Create a working directory and download the example data:

```bash
mkdir tlmtc-quickstart
cd tlmtc-quickstart

curl -L -o paired_example.csv \
  https://raw.githubusercontent.com/saschagobel/tlmtc/main/examples/paired_example.csv

curl -L -o paired_example_unlabeled.csv \
  https://raw.githubusercontent.com/saschagobel/tlmtc/main/examples/paired_example_unlabeled.csv
```

The code below assumes that both CSV files are in your current working directory.

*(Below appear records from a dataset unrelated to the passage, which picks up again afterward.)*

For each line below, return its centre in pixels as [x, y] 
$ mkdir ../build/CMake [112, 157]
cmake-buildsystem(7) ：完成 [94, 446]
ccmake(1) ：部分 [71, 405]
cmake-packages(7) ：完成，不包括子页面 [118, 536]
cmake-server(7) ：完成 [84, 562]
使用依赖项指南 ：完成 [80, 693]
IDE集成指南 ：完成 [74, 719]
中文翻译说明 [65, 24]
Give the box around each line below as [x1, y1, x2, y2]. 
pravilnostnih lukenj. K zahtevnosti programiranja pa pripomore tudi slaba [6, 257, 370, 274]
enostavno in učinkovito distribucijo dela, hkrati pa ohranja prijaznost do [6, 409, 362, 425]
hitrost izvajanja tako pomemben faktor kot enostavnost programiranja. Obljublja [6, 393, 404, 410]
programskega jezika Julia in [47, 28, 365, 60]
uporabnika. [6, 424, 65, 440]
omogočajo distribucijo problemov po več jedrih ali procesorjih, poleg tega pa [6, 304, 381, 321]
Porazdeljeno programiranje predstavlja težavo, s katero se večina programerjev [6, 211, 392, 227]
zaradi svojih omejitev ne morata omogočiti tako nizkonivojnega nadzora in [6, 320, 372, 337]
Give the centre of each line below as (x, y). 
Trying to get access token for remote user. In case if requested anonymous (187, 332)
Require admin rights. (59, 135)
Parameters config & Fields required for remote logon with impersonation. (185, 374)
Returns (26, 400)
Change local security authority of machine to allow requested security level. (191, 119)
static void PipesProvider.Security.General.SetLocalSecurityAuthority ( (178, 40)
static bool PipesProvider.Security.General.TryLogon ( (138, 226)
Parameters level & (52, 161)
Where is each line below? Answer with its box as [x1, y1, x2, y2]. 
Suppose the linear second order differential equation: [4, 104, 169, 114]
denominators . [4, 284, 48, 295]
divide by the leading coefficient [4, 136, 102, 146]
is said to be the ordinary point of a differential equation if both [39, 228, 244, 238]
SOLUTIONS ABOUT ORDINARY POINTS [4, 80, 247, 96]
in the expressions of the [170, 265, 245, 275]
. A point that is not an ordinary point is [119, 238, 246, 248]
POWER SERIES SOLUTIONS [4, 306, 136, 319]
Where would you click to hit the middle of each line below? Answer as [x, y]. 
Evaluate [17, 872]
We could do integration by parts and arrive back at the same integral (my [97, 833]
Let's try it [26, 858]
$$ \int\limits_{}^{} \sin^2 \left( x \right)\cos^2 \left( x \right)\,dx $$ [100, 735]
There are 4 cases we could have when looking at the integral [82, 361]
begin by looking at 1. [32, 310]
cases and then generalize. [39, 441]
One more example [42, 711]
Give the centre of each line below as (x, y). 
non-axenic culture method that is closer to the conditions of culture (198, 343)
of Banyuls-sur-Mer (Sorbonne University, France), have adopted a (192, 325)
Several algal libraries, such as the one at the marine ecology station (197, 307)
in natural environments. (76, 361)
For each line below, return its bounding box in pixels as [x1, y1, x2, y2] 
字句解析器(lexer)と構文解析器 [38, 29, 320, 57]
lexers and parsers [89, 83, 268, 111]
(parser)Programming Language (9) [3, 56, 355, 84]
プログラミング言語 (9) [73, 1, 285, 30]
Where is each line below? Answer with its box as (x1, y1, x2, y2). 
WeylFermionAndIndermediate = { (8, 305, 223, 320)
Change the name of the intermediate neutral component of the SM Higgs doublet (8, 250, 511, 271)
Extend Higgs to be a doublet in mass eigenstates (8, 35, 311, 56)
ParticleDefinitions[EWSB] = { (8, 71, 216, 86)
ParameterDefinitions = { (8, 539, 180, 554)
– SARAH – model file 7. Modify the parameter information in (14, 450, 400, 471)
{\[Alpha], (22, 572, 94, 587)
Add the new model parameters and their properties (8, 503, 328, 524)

If you save them somewhere else, adjust the file paths accordingly.

<details>
<summary><strong>Using Windows PowerShell?</strong></summary>

```powershell
New-Item -ItemType Directory -Force -Path tlmtc-quickstart
Set-Location tlmtc-quickstart

Invoke-WebRequest `
  -Uri "https://raw.githubusercontent.com/saschagobel/tlmtc/main/examples/paired_example.csv" `
  -OutFile "paired_example.csv"

Invoke-WebRequest `
  -Uri "https://raw.githubusercontent.com/saschagobel/tlmtc/main/examples/paired_example_unlabeled.csv" `
  -OutFile "paired_example_unlabeled.csv"
```

</details>

Fine-tune a model:

```python
from tlmtc import train_tlmtc

train_tlmtc(
    "paired_example.csv",
    target_name="Requirements Evidence Alignment",
    checkpoint="google/bert_uncased_L-2_H-128_A-2",
    tuning_trials=5,
    use_cpu=True,
)
```
This quickstart intentionally uses a tiny model and only five HPO trials to keep the demo lightweight. 

Use your fine-tuned model to run prediction on unlabeled data:

```python
from tlmtc import predict_tlmtc

predict_tlmtc(
    "paired_example_unlabeled.csv",
    use_cpu=True,
)
```

**tlmtc** writes training artifacts to `train_outputs/` and prediction artifacts to `prediction_outputs/`. Evaluation reports are written to `train_outputs/<run_id>/evaluation/`.

<details>
<summary><strong>Prefer the CLI?</strong></summary>

```bash
tlmtc train \
  --raw-csv paired_example.csv \
  --target_name "Requirements Evidence Alignment" \
  --checkpoint google/bert_uncased_L-2_H-128_A-2 \
  --tuning-trials 5 \
  --use-cpu

tlmtc predict \
  --prediction-csv paired_example_unlabeled.csv \
  --use-cpu
```

</details>

<details>
<summary><strong>Try your own data</strong></summary>

Your training CSV must include:

- a `text` column
- at least two binary `label_`-prefixed columns

Add a `text_pair` column for paired-input classification. **tlmtc** detects and handles this automatically.

For prediction, provide an unlabeled CSV with the same input columns used during training. For a paired-text model, this means both `text` and `text_pair`.

</details>

## Contributing

Contributions are welcome. Please read [CONTRIBUTING.md](CONTRIBUTING.md) before opening an issue or pull request.